Which lines of the data below contain "базе"? Please show them all.
***** MATERIAL PROVIDED *****
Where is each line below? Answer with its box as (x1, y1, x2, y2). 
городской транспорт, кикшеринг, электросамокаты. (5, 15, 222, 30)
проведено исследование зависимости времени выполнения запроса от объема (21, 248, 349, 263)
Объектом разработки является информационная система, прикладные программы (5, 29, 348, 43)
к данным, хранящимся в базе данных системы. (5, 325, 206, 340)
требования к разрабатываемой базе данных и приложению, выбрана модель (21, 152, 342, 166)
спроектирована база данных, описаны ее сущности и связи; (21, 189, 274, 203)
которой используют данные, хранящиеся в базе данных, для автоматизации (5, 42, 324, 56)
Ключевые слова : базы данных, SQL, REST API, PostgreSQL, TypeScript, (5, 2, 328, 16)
*****
***** MATERIAL PROVIDED *****
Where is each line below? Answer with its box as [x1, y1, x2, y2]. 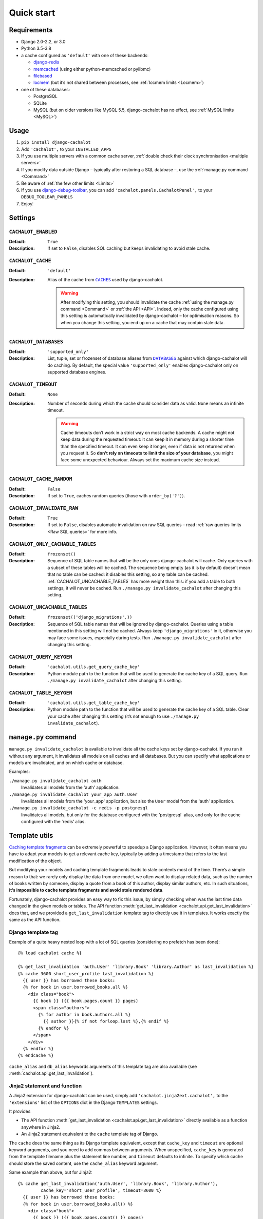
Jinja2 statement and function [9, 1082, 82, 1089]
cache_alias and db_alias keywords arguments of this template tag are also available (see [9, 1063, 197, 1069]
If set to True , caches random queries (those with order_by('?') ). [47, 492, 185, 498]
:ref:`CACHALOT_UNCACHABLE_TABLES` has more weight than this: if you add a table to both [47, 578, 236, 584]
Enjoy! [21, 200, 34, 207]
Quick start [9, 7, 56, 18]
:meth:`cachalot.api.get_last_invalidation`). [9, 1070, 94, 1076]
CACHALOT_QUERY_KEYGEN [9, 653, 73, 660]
*****
***** MATERIAL PROVIDED *****
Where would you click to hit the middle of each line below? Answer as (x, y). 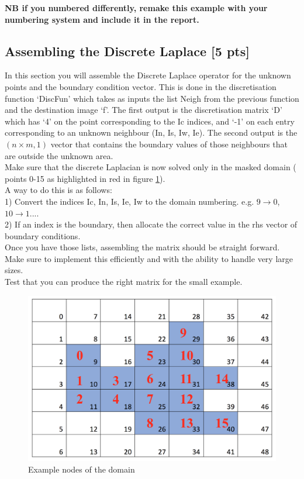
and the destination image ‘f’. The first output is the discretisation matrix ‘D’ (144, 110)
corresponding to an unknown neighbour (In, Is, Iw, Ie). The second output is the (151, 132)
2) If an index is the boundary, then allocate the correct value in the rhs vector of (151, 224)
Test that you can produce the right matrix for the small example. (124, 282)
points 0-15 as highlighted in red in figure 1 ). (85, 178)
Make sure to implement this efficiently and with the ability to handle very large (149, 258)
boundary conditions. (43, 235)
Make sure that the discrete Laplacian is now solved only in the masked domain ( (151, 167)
*****
> **RESULT OF THIS TASK**:
к данным, хранящимся в базе данных системы. (5, 325, 206, 340)
требования к разрабатываемой базе данных и приложению, выбрана модель (21, 152, 342, 166)
которой используют данные, хранящиеся в базе данных, для автоматизации (5, 42, 324, 56)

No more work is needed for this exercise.